Mike Scioscia remains confident in Angels
MAY 28, 2013 2:35p ET
He also discussed owner Arte Moreno’s public vote of confidence last week and what it meant to him.
“Arte has always been very supportive in private,” Scioscia revealed, “and you can see he’s been supportive publicly.
“He understands what we need to do and what our club is capable of doing. Arte has always been very supportive of us, but it is nice to get that strong public vote of confidence.”
And it’s probably no coincidence that after Moreno spoke, his team went on the tear, with just Monday’s collapse to blemish the last nine games.
“Lately we’ve put ourselves in a position to win games — and we did,” Scioscia said. “But (Monday) night we just couldn’t get it done from the pitching side of things. It’s obvious, though, that this team is going in the right direction and we can’t let one loss take away from that.

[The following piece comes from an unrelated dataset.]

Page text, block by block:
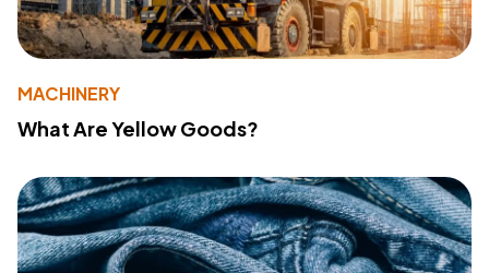
MACHINERY
What Are Yellow Goods?
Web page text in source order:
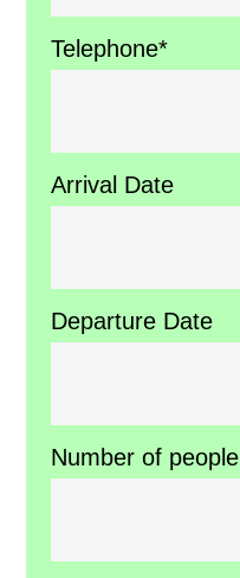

“We just have to shake it off and come back tougher in the next game.”
It may drive some people crazy to hear Scioscia talk about the “game at a time” method he and his staff have taught since the day they arrived in 2000. He very rarely projects about anything long-term, preferring to focus on that day. And it prompts critics to hammer Scioscia, pitching coach Mike Butcher, GM Jerry Dipoto and Moreno whenever the team has a bad run.
Scioscia said that until you take care of today’s business, tomorrow’s has to wait, no matter what the pundits have to say.
“When a team has a lot of expectations on it, you’re going to hear the chatter when things don’t go well,” Scioscia said. “You just can’t let it bother you and you have to find a way to concentrate on what’s right in front of you.
“That’s all we can do realistically. The only thing we deal with is the perspective of what’s happening here and now with our team. We worry about the team we’re playing and focus on the process of winning our next game.
“We’ve always had a lot of faith in the team and we’re beginning to see the offense do a better job, and like I said, our starting pitching is giving us a chance in the games.
“It’s hard work to turn things around after the start we had, but we’re definitely going in the right direction.”
And much of the credit has to go to Scioscia and his staff, who steadfastly refused to allow their players to have a defeatist attitude when things were at their worst.
“I really think that’s the biggest thing a manager and his staff have to do,” said Scioscia, who is in his 14th season of managing the Halos. “When you’re struggling and all you’re hearing about is the team not reaching expectations, you have to help the players turn the page on a bad game. And let’s face it: If you’re not winning a lot, you’ve got guys on the field who aren’t playing well, so you try to do everything in your power to keep their confidence up.”